The winners are:
Todd Evans
Andy Bing
Gary Veeder
DECEMBER 2, 2022 TRIVIA QUESTION
You don’t encounter too many “Thanksgiving” songs in country music. But here’s a great old one! The Pilgrims could have sung this one, if they believed in singing, that is.
So, this Trivia Question is the age-old rhetorical question “Is it bluegrass?” Please listen and decide for yourself.
Happy Thanksgiving!
Q: Is “Thank God” bluegrass?
A: Yea or Nay?
Additional Bowden Comments
Appreciate the comments. At IBMA I guess anything that you say is bluegrass IS bluegrass! (Ouch! Did I say that? I was just thinking it…)
The early bluegrass acts other than Monroe knew all about Roy Acuff’s band and performance. Earl Scruggs said when he was at the Opry with Monroe he felt Acuff’s band put on the best “show”, and he got a LOT of his banjo back-up ideas from Brother Oswald’s Dobro playing! Earl was also a budding baritone singer in those years, and Acuff had REAL good baritone singers in the Smoky Mountain Boys, always.
But of course Todd is right too … no banjo or mandolin, so it’s “not” bluegrass. Although Roy Acuff had a band a few years earlier WITH banjo and mandolin, and he rushed into the studio to beat Bill Monroe’s first recording of Muleskinner Blues to the market! It was pretty much a copy of Monroe’s performance, including the hot guitar kickoff. There are a few recordings in existence of Acuff’s band with full “bluegrass” instrumentation, and I’m personally willing to accept they were playing what WE would call bluegrass. (Monroe wouldn’t have, of course).
One thing I particularly like in this Acuff recording is the HOT bass playing playing of the GREAT Joe Zinkan. In the 1930s Joe had been playing bass fiddle in “big bands”, for instance Fred Waring’s Pennsylvanians. Joe was also a master rhythm guitarist. But all the old Nashville bass players said Joe was “the man” who brought the bass fiddle into country music in an important role. (Technically, Red Stewart and Pee Wee King’s Golden West Cowboys were the first band on the Opry with a bass fiddle, but apparently it didn’t do much. Joe brought a showy mastery to the bass fiddle and POURED IT ON for years in several Acuff records. Joe later retired from the road and became THE bass player for the Nashville recording sidemen known as “The A Team”. You can see Joe in tons of YouTube videos of every Nashville act that went on tv.
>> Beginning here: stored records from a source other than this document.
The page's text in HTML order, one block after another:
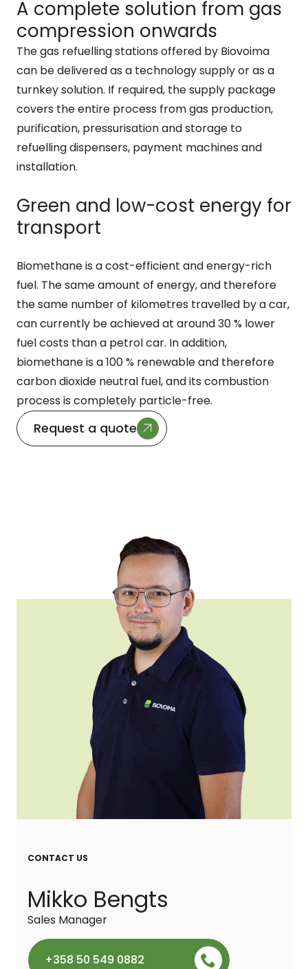
A complete solution from gas
compression onwards
The gas refuelling stations offered by Biovoima
can be delivered as a technology supply or as a
turnkey solution. If required, the supply package
covers the entire process from gas production,
purification, pressurisation and storage to
refuelling dispensers, payment machines and
installation.
Green and low-cost energy for
transport
Biomethane is a cost-efficient and energy-rich
fuel. The same amount of energy, and therefore
the same number of kilometres travelled by a car,
can currently be achieved at around 30 % lower
fuel costs than a petrol car. In addition,
biomethane is a 100 % renewable and therefore
carbon dioxide neutral fuel, and its combustion
process is completely particle-free.
Request a quote
CONTACT US
Mikko Bengts
Sales Manager
+358 50 549 0882
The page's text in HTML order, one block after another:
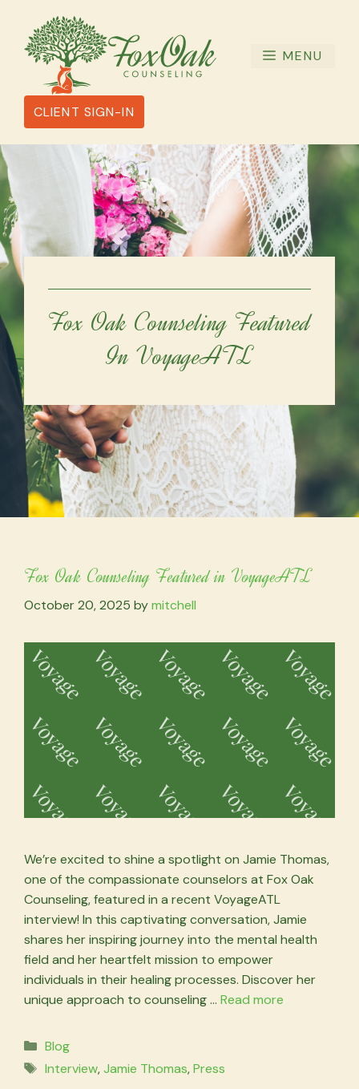
content
MENU
CLIENT SIGN-IN
Fox Oak Counseling Featured
In VoyageATL
Fox Oak Counseling Featured in VoyageATL
October 20, 2025 bymitchell
We’re excited to shine a spotlight on Jamie Thomas,
one of the compassionate counselors at Fox Oak
Counseling, featured in a recent VoyageATL
interview! In this captivating conversation, Jamie
shares her inspiring journey into the mental health
field and her heartfelt mission to empower
individuals in their healing processes. Discover her
unique approach to counseling … Read more
Categories
Blog
Tags
Interview,Jamie Thomas,Press
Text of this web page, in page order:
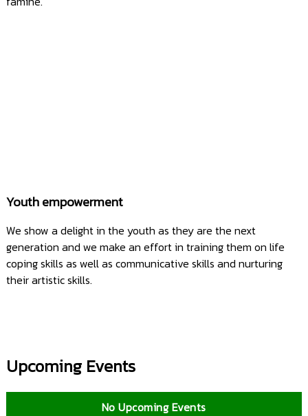
Youth empowerment
We show a delight in the youth as they are the next
generation and we make an effort in training them on life
coping skills as well as communicative skills and nurturing
their artistic skills.
Upcoming Events
No Upcoming Events
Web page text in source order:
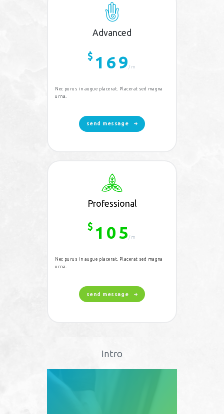
Advanced
$ 169/m
Nec purus in augue placerat. Placerat sed magna
urna.
send message
Professional
$ 105/m
Nec purus in augue placerat. Placerat sed magna
urna.
send message
Intro
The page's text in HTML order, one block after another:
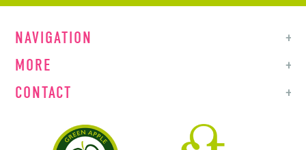
NAVIGATION
MORE
CONTACT
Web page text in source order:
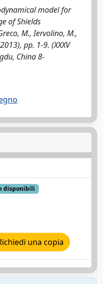
model for
of Shields
M., Iervolino, M.,
pp. 1-9. (XXXV
China 8-
disponibili
una copia

Joe’s bass playing on Thank God is the bluegrassiest part of the record in my opinion. Bill Monroe’s first GREAT bass player — Howard Watts/Cedric Rainwater — obviously took not of what Joe Zinkan was doing and played much the same style on the records with Monroe, Lester and Earl. He left Monroe to join Lester and Earl when they formed their own band. He left THEM to go with Hank Williams!
But I’ve been told ALL the “showy” bass players in bluegrass were inspired by Joe Zinkan with Roy Acuff. Jake Tullock, John Palmer, Jerry McCoury and many more.
Joe Zinkan DID record on bass fiddle with Flatt & Scruggs (as a studio sideman) in the later 1950s.
So, “Thank God” by Roy Acuff & the Smoky Mt. Boys both “is and isn’t” bluegrass. Close enough for me!
You bet! Just ask Doyle Lawson:
https://www.youtube.com/watch?v=989ysPzD1C0
I think it is a bluegrass song as it conveys a message. Bluegrass is one genre that tells more about a theme than any other genre does. Country music is a close second.
Nah. Nay.
Kinda country gospel on that one.
Roy’s “The King of Country Music”.
Jimmy says I’m “The King of Bluegrass” — and there ain’t room for the two of us, lol.